In my experience, consistency is the key with this species. When did you decide to add the calcium chloride? Before or after the plant began to stunt? The sudden shift in water parameters might have adversely effected it.

All your dosing levels seem fine (how much does 0.4tsp add to your size tank in ppm?).

In my experience, once this plant stunts, it takes a really long time to recover and put out healthy new growth (weeks!).

Carlos


----------



## Pat Bowerman (Mar 18, 2004)

*Could you have bottomed out on nitrates?*

That'd be my best guess. I plugged your KNO3 dose into the fertilator and came up 4.2 ppm of nitrates. According to your calculations, you're also dosing 2.75 ppm of PO4. That actually yields an N-P ratio of less than 2-1. Most of the recommendations I've seen call for a 10-1 N-P ratio. Yes, I'm aware that some folks go for a lower ratio in an effort to bring out the reds in their plants, but even these folks usually aim for at least a 5-1 N-P ratio. I'd guess that in your "quest for redness", you ran out of nitrates and that caused the stunting that you're now seeing. Just my $.02.


----------



## defdac (May 10, 2004)

Thanks Carlos and Pat!

I've actually just upped from 0.2 tsp KNO3 to 0.4 the last dosage I made today(!). I guess I have pushed things to far, but everything else looks healthy but the Nesaea. Today pearling is better, so I will permanentley rise KNO3-dosage.

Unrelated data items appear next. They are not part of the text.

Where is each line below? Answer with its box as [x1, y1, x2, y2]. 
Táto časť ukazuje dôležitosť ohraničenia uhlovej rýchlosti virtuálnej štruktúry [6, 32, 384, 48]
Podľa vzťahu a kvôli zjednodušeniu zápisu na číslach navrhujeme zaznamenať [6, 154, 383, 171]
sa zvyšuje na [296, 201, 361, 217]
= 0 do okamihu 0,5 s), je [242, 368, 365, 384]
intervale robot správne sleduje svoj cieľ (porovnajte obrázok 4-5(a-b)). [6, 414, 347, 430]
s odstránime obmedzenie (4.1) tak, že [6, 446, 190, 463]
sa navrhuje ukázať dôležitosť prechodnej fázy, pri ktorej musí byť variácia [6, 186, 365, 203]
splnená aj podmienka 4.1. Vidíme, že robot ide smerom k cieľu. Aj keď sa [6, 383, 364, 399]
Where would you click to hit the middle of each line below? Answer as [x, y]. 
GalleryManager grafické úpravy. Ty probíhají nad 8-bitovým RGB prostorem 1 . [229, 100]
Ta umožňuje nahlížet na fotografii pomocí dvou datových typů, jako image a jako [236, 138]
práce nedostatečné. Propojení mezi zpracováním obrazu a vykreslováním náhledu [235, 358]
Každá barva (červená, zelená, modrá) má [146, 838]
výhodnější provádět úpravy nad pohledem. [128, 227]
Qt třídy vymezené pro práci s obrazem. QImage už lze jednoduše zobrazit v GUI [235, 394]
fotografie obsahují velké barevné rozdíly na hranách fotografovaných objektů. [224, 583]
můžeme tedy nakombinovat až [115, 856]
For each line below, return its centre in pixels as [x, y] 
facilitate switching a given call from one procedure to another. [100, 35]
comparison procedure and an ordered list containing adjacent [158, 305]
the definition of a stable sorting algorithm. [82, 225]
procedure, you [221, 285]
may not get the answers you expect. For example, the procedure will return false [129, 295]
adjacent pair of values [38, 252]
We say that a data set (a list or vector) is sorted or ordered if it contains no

I decided to add CaCl2 a long time ago because of twisting Ludwigia glandulosa leaves, but didn't get hold of it until a couple of days ago. 

The Nesaea have been stunted since I bought it 15'th Aug - the only visible growth is some aerial roots and some small side shoots that seems stunted. I started CaCl2-dosing 25'th Aug.

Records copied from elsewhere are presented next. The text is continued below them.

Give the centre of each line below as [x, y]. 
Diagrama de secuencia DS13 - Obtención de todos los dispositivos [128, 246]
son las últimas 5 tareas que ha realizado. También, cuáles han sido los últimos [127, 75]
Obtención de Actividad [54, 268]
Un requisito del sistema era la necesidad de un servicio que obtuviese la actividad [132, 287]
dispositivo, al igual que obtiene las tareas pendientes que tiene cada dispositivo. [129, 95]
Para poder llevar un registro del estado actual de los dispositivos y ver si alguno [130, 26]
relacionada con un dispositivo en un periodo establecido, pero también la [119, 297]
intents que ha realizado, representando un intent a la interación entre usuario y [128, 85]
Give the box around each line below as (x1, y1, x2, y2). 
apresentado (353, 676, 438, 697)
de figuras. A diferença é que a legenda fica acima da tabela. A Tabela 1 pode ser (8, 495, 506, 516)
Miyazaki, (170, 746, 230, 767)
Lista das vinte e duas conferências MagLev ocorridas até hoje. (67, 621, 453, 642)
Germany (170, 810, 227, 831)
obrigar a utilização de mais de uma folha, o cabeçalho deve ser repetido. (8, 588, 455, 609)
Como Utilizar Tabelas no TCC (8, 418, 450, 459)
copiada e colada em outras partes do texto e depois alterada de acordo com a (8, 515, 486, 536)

Slightly off topic: I've begun to see more spot algae on the front glass despite my high PO4-dosage - Is spot algae also a sign of N-limiting like it is of PO4-limiting conditions?


----------



## SCMurphy (Jan 28, 2004)

This plant is incredibly hard to keep, so don't feel bad if it doesn't do exactly what you are hoping for.


----------



## Error (Apr 16, 2004)

When I began to add more PO4 and K (about a month ago), I noticed a brief proliferation of spot algae on both the front glass and the leaves of Cyperus helferi. I scraped off the first "bloom" and it hasn't come back.

Sometimes you'll get hiccups like that when you're changing your nutrient regimen. If plant growth improved with the added PO4, then I wouldn't worry about the spot algae. It should go away.


----------



## ShaneSmith (Feb 15, 2004)

Since your plants are growing better now from the recent raise.. It means that your plants need more no3. Now would your plant improve more with more no3?? I think so and i think a lot of other people would agree. Add .6tsp or a little more and see what happens. NO3 is a big player in solving nutrients problems. It should be among the first to check when figuring out problems.


----------



## plantbrain (Jan 23, 2004)

D

Check the APD for my post there. I have not given this planty 100%, but I've tried 4 times and had it longer than anyone else I know of. 
Never looked good.
It's grown emegerent also FYI.

Regards, 
Tom Barr


----------



## tsunami (Jan 24, 2004)

Actually, Oriental Aquariums grows this plant submersed. The bright red stem and leaves are all submersed growth.

Emersed growth is very different looking --leaves are rounder and mint green. The stem is cherry red and considerably thinner.

Carlos


----------



## SCMurphy (Jan 28, 2004)

:roll: 

I, for one, am not likely to run home and tear it out of my tanks, now that it's rooting for me, just because someone else has a problem with it.


----------



## plantbrain (Jan 23, 2004)

Come on Sean, you know you wanna

Regards, 
Tom Barr


----------



## SCMurphy (Jan 28, 2004)

Nah it's more fun to have people see it and say, "gee even that Tom guy can't grow that." :lol:


----------



## jerseyjay (Jan 25, 2004)

Daniel,

Please find my findings in this topic

http://www.aquaticplantcentral.com/...rder=asc&highlight=nesea+pedicillata&&start=0


----------



## plantbrain (Jan 23, 2004)

I can grow it, just not as a well as I'd like without really trying, submersed.

I've looked at the leaves Carlos, why doesn't it have any epiphytes and every other plant that is grown submersed has?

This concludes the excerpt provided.